## [PROBLEM REQUIREMENTS]
Working from the top of the records below, reproduce each line exactly, ending once you have written the line containing "pixels as (x1, y1, x2, y2)".

(DATASET RECORDS)

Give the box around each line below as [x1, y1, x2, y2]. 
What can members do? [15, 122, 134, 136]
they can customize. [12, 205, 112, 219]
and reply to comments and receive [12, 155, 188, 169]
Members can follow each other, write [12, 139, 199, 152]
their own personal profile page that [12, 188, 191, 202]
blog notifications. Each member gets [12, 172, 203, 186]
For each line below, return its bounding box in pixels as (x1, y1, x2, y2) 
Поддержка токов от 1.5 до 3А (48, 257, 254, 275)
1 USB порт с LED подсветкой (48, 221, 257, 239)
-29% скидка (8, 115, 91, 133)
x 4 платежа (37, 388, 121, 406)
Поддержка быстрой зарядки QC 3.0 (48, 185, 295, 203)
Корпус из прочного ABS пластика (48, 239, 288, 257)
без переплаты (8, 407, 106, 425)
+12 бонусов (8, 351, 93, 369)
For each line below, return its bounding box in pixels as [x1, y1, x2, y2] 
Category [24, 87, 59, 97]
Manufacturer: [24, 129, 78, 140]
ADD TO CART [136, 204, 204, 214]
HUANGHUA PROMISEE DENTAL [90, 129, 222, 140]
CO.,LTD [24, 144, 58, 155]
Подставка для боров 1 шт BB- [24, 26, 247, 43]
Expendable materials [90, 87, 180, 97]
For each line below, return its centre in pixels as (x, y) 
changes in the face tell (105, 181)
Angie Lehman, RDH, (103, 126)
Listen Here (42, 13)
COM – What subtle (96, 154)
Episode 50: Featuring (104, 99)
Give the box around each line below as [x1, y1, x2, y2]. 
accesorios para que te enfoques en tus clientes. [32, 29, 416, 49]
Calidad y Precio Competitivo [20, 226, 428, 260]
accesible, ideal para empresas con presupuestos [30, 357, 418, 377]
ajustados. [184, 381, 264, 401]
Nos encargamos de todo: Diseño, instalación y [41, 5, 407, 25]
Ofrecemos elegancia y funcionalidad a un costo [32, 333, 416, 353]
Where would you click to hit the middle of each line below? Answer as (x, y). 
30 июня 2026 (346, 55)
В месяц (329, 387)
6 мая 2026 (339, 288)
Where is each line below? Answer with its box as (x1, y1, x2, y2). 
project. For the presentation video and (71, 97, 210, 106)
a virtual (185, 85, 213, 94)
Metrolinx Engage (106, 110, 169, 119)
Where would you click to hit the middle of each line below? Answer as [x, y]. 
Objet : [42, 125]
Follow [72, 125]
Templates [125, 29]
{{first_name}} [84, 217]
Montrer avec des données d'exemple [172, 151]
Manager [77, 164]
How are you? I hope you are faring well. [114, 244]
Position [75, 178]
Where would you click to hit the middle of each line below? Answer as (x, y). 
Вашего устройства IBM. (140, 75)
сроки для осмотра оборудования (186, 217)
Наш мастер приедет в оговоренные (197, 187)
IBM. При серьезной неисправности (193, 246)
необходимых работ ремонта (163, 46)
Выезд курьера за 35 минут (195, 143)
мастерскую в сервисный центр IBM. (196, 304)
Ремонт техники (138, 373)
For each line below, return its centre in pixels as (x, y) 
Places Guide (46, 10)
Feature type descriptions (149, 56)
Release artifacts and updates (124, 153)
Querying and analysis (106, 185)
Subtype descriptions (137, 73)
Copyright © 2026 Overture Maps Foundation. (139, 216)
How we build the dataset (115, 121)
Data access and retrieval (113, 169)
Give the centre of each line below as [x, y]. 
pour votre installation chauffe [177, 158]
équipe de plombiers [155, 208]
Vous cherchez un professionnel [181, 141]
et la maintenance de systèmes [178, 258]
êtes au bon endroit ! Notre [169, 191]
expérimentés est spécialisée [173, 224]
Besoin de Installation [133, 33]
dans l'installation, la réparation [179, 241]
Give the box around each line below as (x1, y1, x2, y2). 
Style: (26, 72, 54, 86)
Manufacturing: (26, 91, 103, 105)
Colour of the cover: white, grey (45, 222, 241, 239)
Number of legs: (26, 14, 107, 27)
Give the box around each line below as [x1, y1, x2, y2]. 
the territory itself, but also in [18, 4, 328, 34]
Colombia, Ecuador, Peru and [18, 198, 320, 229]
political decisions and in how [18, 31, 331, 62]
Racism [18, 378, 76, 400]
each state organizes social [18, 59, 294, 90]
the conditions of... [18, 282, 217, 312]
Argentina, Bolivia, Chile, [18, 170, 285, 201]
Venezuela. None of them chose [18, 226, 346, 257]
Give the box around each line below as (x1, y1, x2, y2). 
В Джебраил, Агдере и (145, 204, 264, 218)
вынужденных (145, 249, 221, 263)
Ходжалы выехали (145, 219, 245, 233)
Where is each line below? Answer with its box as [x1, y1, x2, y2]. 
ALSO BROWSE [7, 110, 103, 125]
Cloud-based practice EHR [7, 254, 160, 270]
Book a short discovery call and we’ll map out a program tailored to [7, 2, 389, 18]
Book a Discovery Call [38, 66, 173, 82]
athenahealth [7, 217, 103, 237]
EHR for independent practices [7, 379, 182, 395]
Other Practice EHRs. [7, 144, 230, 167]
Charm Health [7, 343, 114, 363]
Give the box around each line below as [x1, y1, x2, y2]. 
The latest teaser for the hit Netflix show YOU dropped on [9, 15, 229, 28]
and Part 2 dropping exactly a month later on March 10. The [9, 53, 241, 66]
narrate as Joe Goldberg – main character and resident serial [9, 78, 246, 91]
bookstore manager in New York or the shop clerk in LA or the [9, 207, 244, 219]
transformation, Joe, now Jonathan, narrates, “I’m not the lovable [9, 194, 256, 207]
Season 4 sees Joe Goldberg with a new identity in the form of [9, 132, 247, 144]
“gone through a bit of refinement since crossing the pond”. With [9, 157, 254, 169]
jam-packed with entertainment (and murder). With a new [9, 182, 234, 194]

(End DATASET RECORDS)

## [TASK OUTPUT]
Give the box around each line below as [x1, y1, x2, y2]. 
What can members do? [15, 122, 134, 136]
they can customize. [12, 205, 112, 219]
and reply to comments and receive [12, 155, 188, 169]
Members can follow each other, write [12, 139, 199, 152]
their own personal profile page that [12, 188, 191, 202]
blog notifications. Each member gets [12, 172, 203, 186]
For each line below, return its bounding box in pixels as (x1, y1, x2, y2) 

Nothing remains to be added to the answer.